An optional RAM cache limit (MB) per node caps how much host RAM paused models may occupy. When the limit would be exceeded, the oldest paused model is stopped entirely rather than kept in RAM.
Auto-eviction
When a new deployment needs GPU memory on a warm-cache node, the agent automatically pauses idle models to make room:
- Models are ranked by last request time (LRU).
- A model is considered busy (and skipped) if it received a request within the last
BUSY_GUARD_SECONDS(default 0, configurable in Settings → System) or has requests currently in flight. - Pinned deployments are never auto-evicted — use the pin button on a running deployment to protect it.
- The eviction planner simulates freeing GPU memory until the new deployment fits, then executes the plan.
Manual pause and resume
Running deployments on warm-cache nodes show Pause and Resume buttons in the deployment actions:
- Pause puts the model to sleep (frees VRAM, keeps weights in RAM). A paused deployment shows status
paused_ramand remains routable through the gateway — the first request wakes it automatically. The serve-duration countdown continues while paused. - Resume explicitly wakes a paused model without waiting for a request.
- Pinned deployments cannot be paused (unpin first).
Unified memory
On unified-memory nodes (e.g. DGX Spark), GPU and CPU share the same physical memory pool. Pausing would call cudaFree but free no actual capacity, breaking the eviction chain. The pause button is therefore hidden on unified-memory nodes, and the agent rejects manual pause requests with HTTP 409.
Node maintenance mode
Maintenance mode lets you cordon GPUs on a node so they are excluded from new deployments. You can cordon individual GPUs or all GPUs at once — partial maintenance is shown as a warning badge with the specific GPU indices (e.g. maint. GPU 0, 2), while full maintenance marks the entire node.
Use the Maintenance button on a node to open the GPU selector:
- Toggle individual GPUs to cordon or uncordon them.
- Select All / Clear to quickly switch all GPUs.
- Drain (optional checkbox): stop active deployments whose GPUs overlap with the newly cordoned set.
- Cordon adds the selected GPUs to the maintenance set; Uncordon removes them.
New deployments cannot use cordoned GPUs — the deploy form's GPU selector hides them, and the API rejects launches that overlap. Existing deployments on cordoned GPUs keep running unless explicitly drained.
The API equivalent is POST /api/nodes/{id}/maintenance with {"gpu_ids": [0, 2], "enabled": true, "drain": true}.
Node metrics history
The backend samples GPU/CPU/memory/disk metrics from each node and keeps them for NODE_METRICS_RETENTION_HOURS (default 48). Expand a node row in the dashboard to see the charts; the raw data is available at GET /api/nodes/{id}/metrics/history.

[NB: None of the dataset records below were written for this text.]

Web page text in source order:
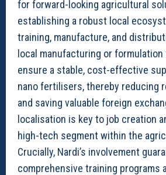
for forward-looking agricultural
establishing a robust local
training, manufacture, and
local manufacturing or formulation
ensure a stable, cost-effective
nano fertilisers, thereby reducing
and saving valuable foreign
localisation is key to job creation
high-tech segment within the
Crucially, Nardi’s involvement
comprehensive training programs
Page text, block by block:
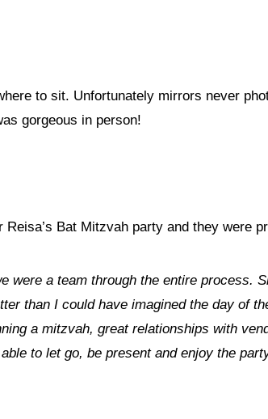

On unified-memory devices (e.g. DGX Spark), the GPU's dedicated-VRAM fields aren't reported by nvidia-smi/NVML: the compute percentage is still the real GPU utilization, while the memory figures come from system RAM (the shared pool) and are marked (unified) in the node table. Compute shows n/a only when the node has no NVIDIA tooling at all. Warm cache (pause/resume) is disabled on unified-memory nodes because GPU and CPU share the same physical memory — cudaFree releases the CUDA allocation but no capacity is actually freed.
Database migrations
The backend manages its schema with Alembic and runs upgrade head automatically at startup, so upgrades never require manual migration steps. Databases created by older versions are absorbed by the baseline migration and upgraded in place. If you need to inspect or run migrations manually, the Alembic environment lives in the backend's install directory and reads the same .env as the API service.
Deployment recovery
The backend sync loop runs every 5 seconds and polls each client for its current deployments. If the backend is restarted while models are running on clients, the sync loop automatically recreates the database entries so the dashboard reflects the actual cluster state. Deployments in stopped or error state on the client are not re-imported.